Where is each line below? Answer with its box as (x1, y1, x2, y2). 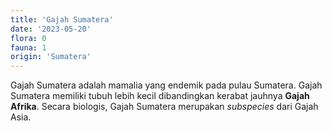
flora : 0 (10, 33, 47, 43)
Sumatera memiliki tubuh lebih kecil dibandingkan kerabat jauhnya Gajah (10, 90, 310, 102)
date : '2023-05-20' (10, 24, 92, 34)
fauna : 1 (10, 42, 47, 53)
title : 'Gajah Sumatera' (10, 14, 114, 25)
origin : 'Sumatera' (10, 52, 92, 62)
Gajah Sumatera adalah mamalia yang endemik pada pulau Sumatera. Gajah (10, 79, 323, 91)
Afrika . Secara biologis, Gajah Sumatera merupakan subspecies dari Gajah (10, 101, 319, 113)

WHAT TO PRODUCE:
The required output is an exact copy of the lines from the start of the material above through the line containing "origin : 'Sumatera' (10, 52, 92, 62)", inclusive, with no pictures in it.

OUTPUT:
Where is each line below? Answer with its box as (x1, y1, x2, y2). 
flora : 0 (10, 33, 47, 43)
Sumatera memiliki tubuh lebih kecil dibandingkan kerabat jauhnya Gajah (10, 90, 310, 102)
date : '2023-05-20' (10, 24, 92, 34)
fauna : 1 (10, 42, 47, 53)
title : 'Gajah Sumatera' (10, 14, 114, 25)
origin : 'Sumatera' (10, 52, 92, 62)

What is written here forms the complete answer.